→ **WHAT TO WORK ON**
Copy the records below in full and leave every image out of the copy.

→ **THE DATA**
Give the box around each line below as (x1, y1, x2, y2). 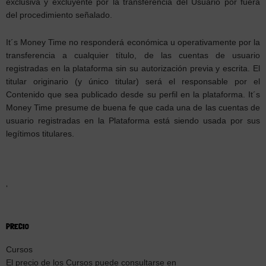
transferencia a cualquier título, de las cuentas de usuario (6, 51, 260, 61)
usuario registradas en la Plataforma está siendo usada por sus (6, 116, 260, 126)
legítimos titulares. (6, 129, 74, 139)
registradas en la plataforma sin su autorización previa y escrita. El (6, 64, 260, 74)
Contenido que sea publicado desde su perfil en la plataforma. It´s (6, 90, 260, 100)
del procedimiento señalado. (6, 11, 112, 20)
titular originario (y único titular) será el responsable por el (6, 77, 260, 87)
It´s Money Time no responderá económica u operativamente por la (6, 38, 260, 47)
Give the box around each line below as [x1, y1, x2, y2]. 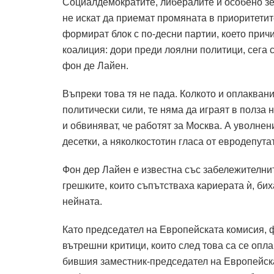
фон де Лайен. [62, 60, 128, 71]
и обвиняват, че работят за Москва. [62, 120, 222, 131]
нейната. [62, 196, 102, 207]
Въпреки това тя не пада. [62, 88, 177, 99]
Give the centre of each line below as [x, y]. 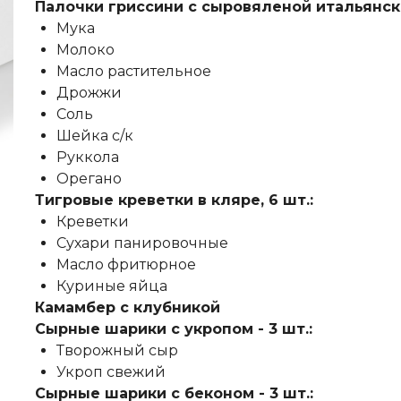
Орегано [89, 179]
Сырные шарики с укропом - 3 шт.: [173, 329]
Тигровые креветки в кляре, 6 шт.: [174, 200]
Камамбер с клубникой [127, 307]
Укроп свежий [111, 372]
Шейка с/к [94, 136]
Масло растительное [133, 71]
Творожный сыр [117, 350]
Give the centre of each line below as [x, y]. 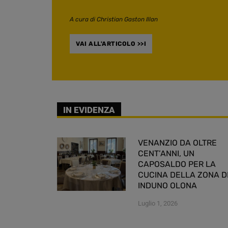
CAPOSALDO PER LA [177, 164]
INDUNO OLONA [167, 185]
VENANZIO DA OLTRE [177, 142]
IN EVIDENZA [89, 110]
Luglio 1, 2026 [158, 203]
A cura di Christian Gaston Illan [114, 19]
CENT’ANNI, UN [166, 153]
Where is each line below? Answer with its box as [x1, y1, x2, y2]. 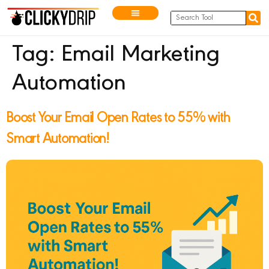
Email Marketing [61, 43, 220, 68]
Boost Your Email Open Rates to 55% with [6, 111, 230, 127]
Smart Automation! [6, 132, 109, 148]
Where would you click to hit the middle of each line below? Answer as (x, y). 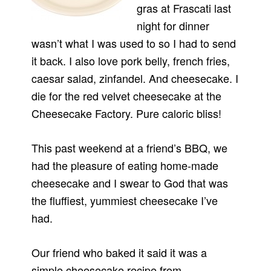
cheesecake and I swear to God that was (130, 183)
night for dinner (173, 26)
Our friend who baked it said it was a (119, 253)
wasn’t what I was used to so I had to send (134, 43)
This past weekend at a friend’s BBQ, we (130, 148)
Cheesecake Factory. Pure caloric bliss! (127, 113)
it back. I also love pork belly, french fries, (131, 61)
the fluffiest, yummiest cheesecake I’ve (125, 201)
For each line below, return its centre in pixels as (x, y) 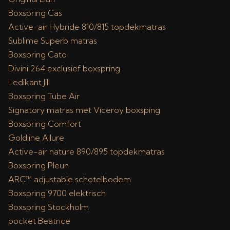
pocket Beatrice (39, 221)
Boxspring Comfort (45, 124)
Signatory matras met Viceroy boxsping (84, 110)
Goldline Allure (36, 138)
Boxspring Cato (37, 54)
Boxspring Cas (35, 13)
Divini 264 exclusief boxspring (64, 68)
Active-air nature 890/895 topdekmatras (87, 151)
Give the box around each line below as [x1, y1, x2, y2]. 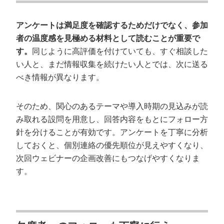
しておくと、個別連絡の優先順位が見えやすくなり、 [16, 141, 208, 149]
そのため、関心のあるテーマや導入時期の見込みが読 [16, 102, 208, 110]
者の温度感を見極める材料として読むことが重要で [16, 34, 200, 42]
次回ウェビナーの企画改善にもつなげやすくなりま [16, 154, 200, 162]
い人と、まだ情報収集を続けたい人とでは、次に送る [16, 60, 208, 68]
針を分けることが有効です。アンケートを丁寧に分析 [16, 128, 208, 136]
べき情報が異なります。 [16, 73, 104, 81]
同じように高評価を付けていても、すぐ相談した [32, 47, 208, 55]
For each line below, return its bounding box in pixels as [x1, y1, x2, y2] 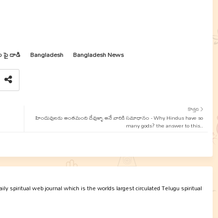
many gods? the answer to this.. [126, 120, 203, 131]
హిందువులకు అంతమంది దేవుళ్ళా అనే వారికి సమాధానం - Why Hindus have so [35, 112, 203, 123]
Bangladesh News [73, 48, 124, 61]
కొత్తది [187, 104, 199, 114]
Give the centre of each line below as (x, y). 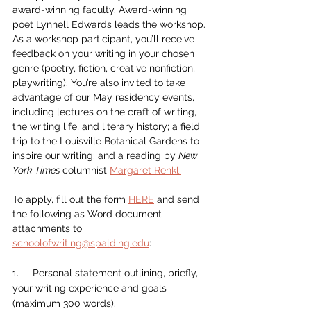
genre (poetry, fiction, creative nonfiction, (105, 68)
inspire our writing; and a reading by (95, 155)
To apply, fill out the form (70, 199)
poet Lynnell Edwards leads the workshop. (110, 24)
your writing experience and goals (91, 288)
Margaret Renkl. (145, 170)
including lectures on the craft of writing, (106, 112)
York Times (37, 170)
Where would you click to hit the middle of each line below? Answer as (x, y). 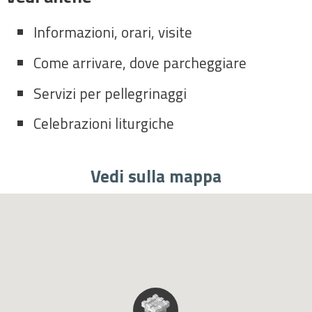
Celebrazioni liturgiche (104, 124)
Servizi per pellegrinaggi (112, 93)
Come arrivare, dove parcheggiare (140, 62)
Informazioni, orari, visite (113, 32)
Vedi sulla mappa (156, 177)
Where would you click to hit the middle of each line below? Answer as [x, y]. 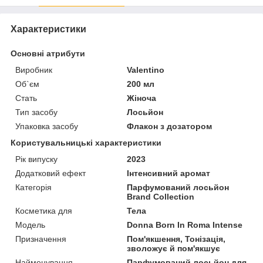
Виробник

→ **EXERCISE SOLUTION**
Give the box around each line below as (x1, y1, x2, y2). 
transferencia a cualquier título, de las cuentas de usuario (6, 51, 260, 61)
usuario registradas en la Plataforma está siendo usada por sus (6, 116, 260, 126)
legítimos titulares. (6, 129, 74, 139)
registradas en la plataforma sin su autorización previa y escrita. El (6, 64, 260, 74)
Contenido que sea publicado desde su perfil en la plataforma. It´s (6, 90, 260, 100)
del procedimiento señalado. (6, 11, 112, 20)
titular originario (y único titular) será el responsable por el (6, 77, 260, 87)
It´s Money Time no responderá económica u operativamente por la (6, 38, 260, 47)
Give the box around each line below as [x1, y1, x2, y2]. 
фон де Лайен. [62, 60, 128, 71]
и обвиняват, че работят за Москва. [62, 120, 222, 131]
нейната. [62, 196, 102, 207]
Въпреки това тя не пада. [62, 88, 177, 99]
Give the centre of each line below as [x, y]. 
Орегано [89, 179]
Сырные шарики с укропом - 3 шт.: [173, 329]
Тигровые креветки в кляре, 6 шт.: [174, 200]
Камамбер с клубникой [127, 307]
Укроп свежий [111, 372]
Шейка с/к [94, 136]
Масло растительное [133, 71]
Творожный сыр [117, 350]
Give the centre of each line below as [x, y]. 
CAPOSALDO PER LA [177, 164]
INDUNO OLONA [167, 185]
VENANZIO DA OLTRE [177, 142]
IN EVIDENZA [89, 110]
Luglio 1, 2026 [158, 203]
A cura di Christian Gaston Illan [114, 19]
CENT’ANNI, UN [166, 153]
Where is each line below? Answer with its box as [x1, y1, x2, y2]. 
Email Marketing [61, 43, 220, 68]
Boost Your Email Open Rates to 55% with [6, 111, 230, 127]
Smart Automation! [6, 132, 109, 148]
Where would you click to hit the middle of each line below? Answer as (x, y). 
cheesecake and I swear to God that was (130, 183)
night for dinner (173, 26)
Our friend who baked it said it was a (119, 253)
wasn’t what I was used to so I had to send (134, 43)
This past weekend at a friend’s BBQ, we (130, 148)
Cheesecake Factory. Pure caloric bliss! (127, 113)
it back. I also love pork belly, french fries, (131, 61)
the fluffiest, yummiest cheesecake I’ve (125, 201)
For each line below, return its centre in pixels as (x, y) 
pocket Beatrice (39, 221)
Boxspring Comfort (45, 124)
Signatory matras met Viceroy boxsping (84, 110)
Goldline Allure (36, 138)
Boxspring Cato (37, 54)
Boxspring Cas (35, 13)
Divini 264 exclusief boxspring (64, 68)
Active-air nature 890/895 topdekmatras (87, 151)
Give the box around each line below as [x1, y1, x2, y2]. 
しておくと、個別連絡の優先順位が見えやすくなり、 [16, 141, 208, 149]
そのため、関心のあるテーマや導入時期の見込みが読 [16, 102, 208, 110]
者の温度感を見極める材料として読むことが重要で [16, 34, 200, 42]
次回ウェビナーの企画改善にもつなげやすくなりま [16, 154, 200, 162]
い人と、まだ情報収集を続けたい人とでは、次に送る [16, 60, 208, 68]
針を分けることが有効です。アンケートを丁寧に分析 [16, 128, 208, 136]
べき情報が異なります。 [16, 73, 104, 81]
同じように高評価を付けていても、すぐ相談した [32, 47, 208, 55]
For each line below, return its bounding box in pixels as [x1, y1, x2, y2] 
many gods? the answer to this.. [126, 120, 203, 131]
హిందువులకు అంతమంది దేవుళ్ళా అనే వారికి సమాధానం - Why Hindus have so [35, 112, 203, 123]
Bangladesh News [73, 48, 124, 61]
కొత్తది [187, 104, 199, 114]
Give the centre of each line below as (x, y). 
genre (poetry, fiction, creative nonfiction, (105, 68)
inspire our writing; and a reading by (95, 155)
To apply, fill out the form (70, 199)
poet Lynnell Edwards leads the workshop. (110, 24)
your writing experience and goals (91, 288)
Margaret Renkl. (145, 170)
including lectures on the craft of writing, (106, 112)
York Times (37, 170)
Where would you click to hit the middle of each line below? Answer as (x, y). 
Celebrazioni liturgiche (104, 124)
Servizi per pellegrinaggi (112, 93)
Come arrivare, dove parcheggiare (140, 62)
Informazioni, orari, visite (113, 32)
Vedi sulla mappa (156, 177)
Where would you click to hit the middle of each line below? Answer as [x, y]. 
Виробник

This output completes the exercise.